In dem Fall, sagte die Mutter trübselig, wüßte ich mit gar nicht mehr zu helfen. Wenn nicht der alte Oheim –

Denken wir nur an den alten Geizhals nicht, rief die lebhafte Henriette, halb im Weinen und halb im Zorn; er thut nichts für uns, wenn er uns auch sterben sieht, das hat er ja selber oft genug gesagt.

Schelte nur nicht auf ihn, antwortete die Mutter zurechtweisend, er hat freilich etwas mehr als wir, aber er ist doch ebenfalls arm. Und sein eigner Bruder, Dein Vater, Kind, hat ihn zu Grunde gerichtet; und darum ist es auch natürlich, daß ihm von Zeit zu Zeit das wieder beifällt und er auf uns böse ist.

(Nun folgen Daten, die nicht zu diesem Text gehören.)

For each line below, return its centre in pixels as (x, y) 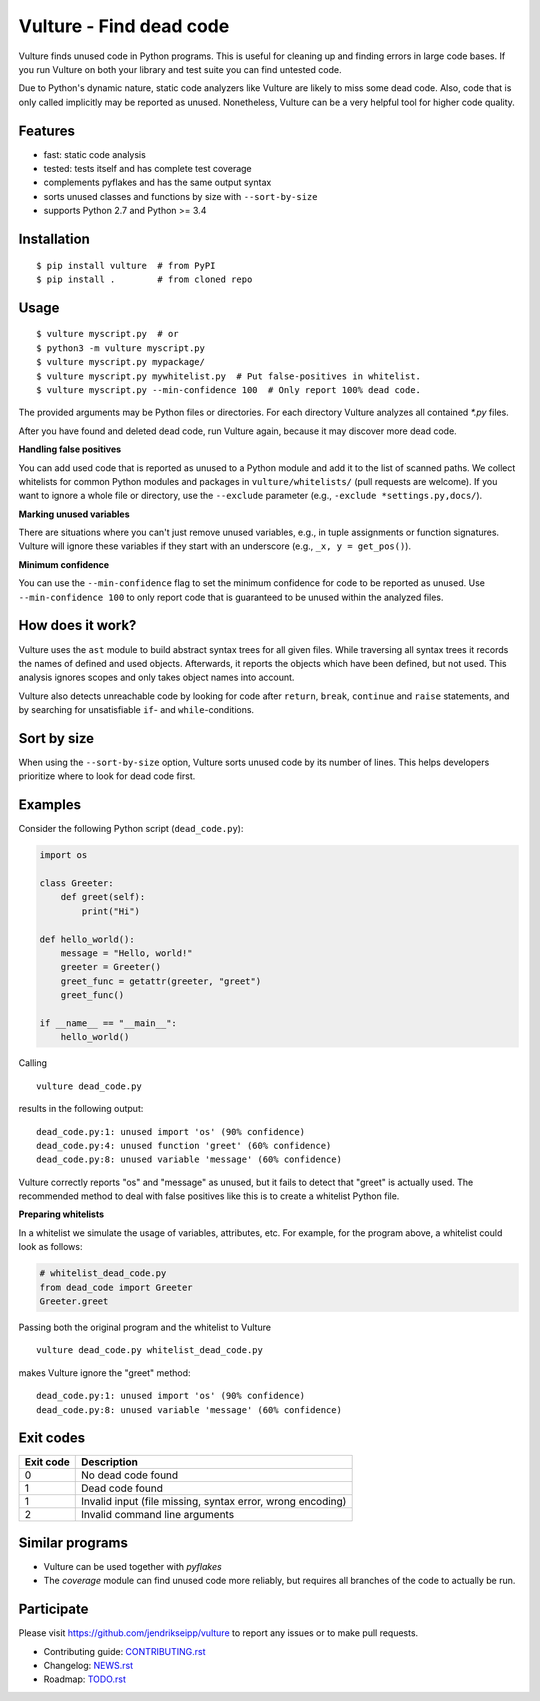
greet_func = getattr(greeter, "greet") (161, 981)
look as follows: (50, 1247)
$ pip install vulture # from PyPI (126, 265)
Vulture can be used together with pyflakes (132, 1566)
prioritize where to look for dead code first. (107, 776)
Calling (33, 1063)
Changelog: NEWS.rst (88, 1666)
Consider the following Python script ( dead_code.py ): (131, 829)

So muß ich also, in dieser Hitze, noch einmal über die Brücke laufen, sagte Henriette, um die gnädige Frau drüben um die paar Groschen zu mahnen, die sie mir schon so lange für die mühselige Stickerei schuldig ist. Und wer weiß noch, ob ich sie zu Hause treffe.

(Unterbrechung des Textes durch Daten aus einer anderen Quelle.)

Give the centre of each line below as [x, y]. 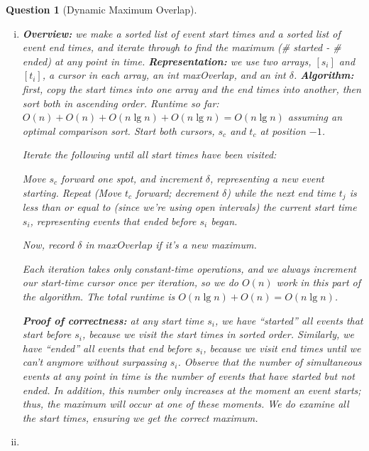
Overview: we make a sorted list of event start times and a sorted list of [181, 33]
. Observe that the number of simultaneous [270, 362]
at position [283, 130]
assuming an [315, 117]
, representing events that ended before [113, 221]
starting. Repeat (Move [72, 192]
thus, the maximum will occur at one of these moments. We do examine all [186, 404]
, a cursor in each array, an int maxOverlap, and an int [164, 75]
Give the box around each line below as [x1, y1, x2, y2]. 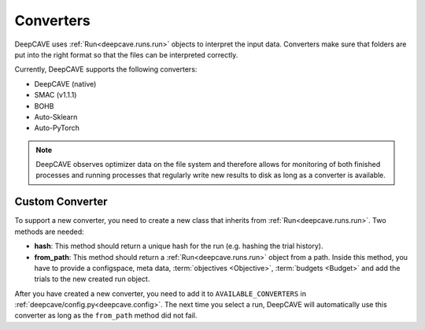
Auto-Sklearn [34, 112, 78, 121]
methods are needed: [14, 227, 84, 236]
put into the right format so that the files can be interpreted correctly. [14, 50, 238, 59]
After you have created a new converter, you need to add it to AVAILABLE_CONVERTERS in [14, 288, 307, 298]
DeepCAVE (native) [34, 79, 97, 88]
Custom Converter [14, 195, 108, 209]
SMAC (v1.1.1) [34, 91, 77, 100]
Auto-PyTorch [34, 123, 80, 133]

Schlimmer, sagte die Mutter, wenn sie es übel nehmen sollte und künftig gar nicht mehr bei uns arbeiten läßt, oder gar andere Reiche und Vornehme vor uns warnt, als wenn 228 wir schlecht erzogene und unverschämte Leute wären. Das ist das Entsetzliche bei den Reichen, daß sie es nicht fassen, wie wichtig dem Armen so oft ein paar Groschen sind, die sie in ihrem Leichtsinn immer und immer wieder vergessen.

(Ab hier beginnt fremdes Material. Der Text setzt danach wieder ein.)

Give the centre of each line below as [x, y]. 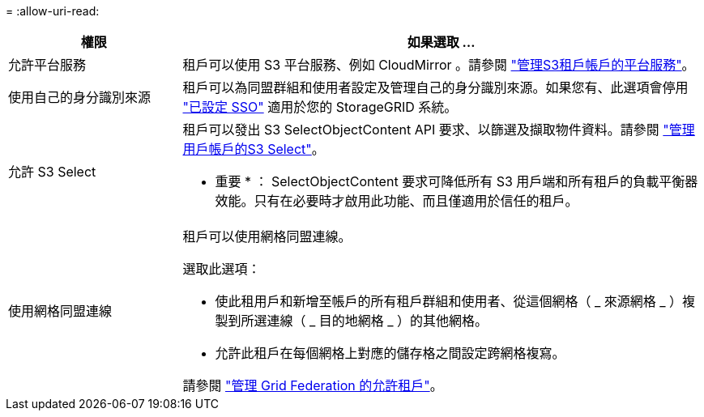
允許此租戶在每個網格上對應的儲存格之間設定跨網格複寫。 [390, 353]
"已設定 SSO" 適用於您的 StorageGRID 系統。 [320, 107]
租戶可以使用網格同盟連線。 [267, 236]
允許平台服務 [47, 65]
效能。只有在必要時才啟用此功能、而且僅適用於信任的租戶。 [397, 201]
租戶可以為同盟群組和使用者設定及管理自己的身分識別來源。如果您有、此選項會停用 [435, 87]
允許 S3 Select [52, 172]
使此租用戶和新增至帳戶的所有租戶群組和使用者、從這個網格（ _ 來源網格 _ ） [449, 301]
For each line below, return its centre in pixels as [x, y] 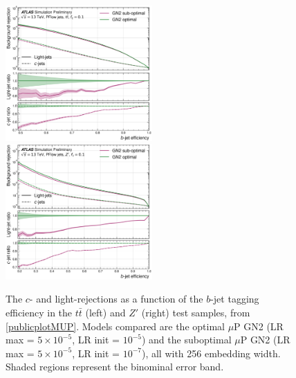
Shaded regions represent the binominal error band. [115, 367]
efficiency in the [39, 313]
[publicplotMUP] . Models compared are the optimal [115, 326]
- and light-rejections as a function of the [116, 299]
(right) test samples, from [196, 313]
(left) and [105, 313]
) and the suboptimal [186, 340]
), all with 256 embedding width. [211, 353]
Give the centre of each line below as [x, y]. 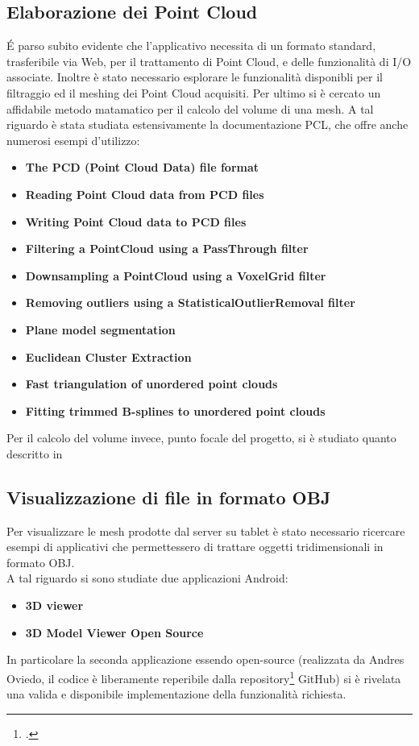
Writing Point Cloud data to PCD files [136, 221]
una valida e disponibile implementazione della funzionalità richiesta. [176, 694]
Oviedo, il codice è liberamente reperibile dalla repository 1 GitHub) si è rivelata [204, 677]
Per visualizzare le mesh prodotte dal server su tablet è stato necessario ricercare [206, 530]
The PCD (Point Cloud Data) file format [142, 167]
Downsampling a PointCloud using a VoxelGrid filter [176, 275]
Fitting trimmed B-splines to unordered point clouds [175, 410]
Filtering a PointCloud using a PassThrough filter [167, 249]

Wenn nur, sagte Henriette ganz in Trauer aufgelöst, unterdeß der grobe Wirth nicht heraufkommt, uns auspfändet und aus dem Zimmer wirft, wie er uns neulich gedroht hat.

Er wird doch nicht, sagte die Mutter besänftigend; solche Leute sagen auch oft mehr, als sie ausführen wollen, um sich vor ihren Schuldnern ein rechtes Ansehen zu geben. Man muß ihnen das zu Gute halten.

Aber im Stillen war die Mutter ganz von derselben Furcht erfüllt; sie wollte nur der jungen, unerfahrnen Tochter nicht den letzten Muth rauben, und darum nahm sie eine heitere Miene an, betrachtete ihr Kind lächelnd, die sich schon die schwarze, wohlgeschonte tafftne Schürze vorband, um auf der Straße im hellen Sonnenlicht so anständig als möglich zu erscheinen.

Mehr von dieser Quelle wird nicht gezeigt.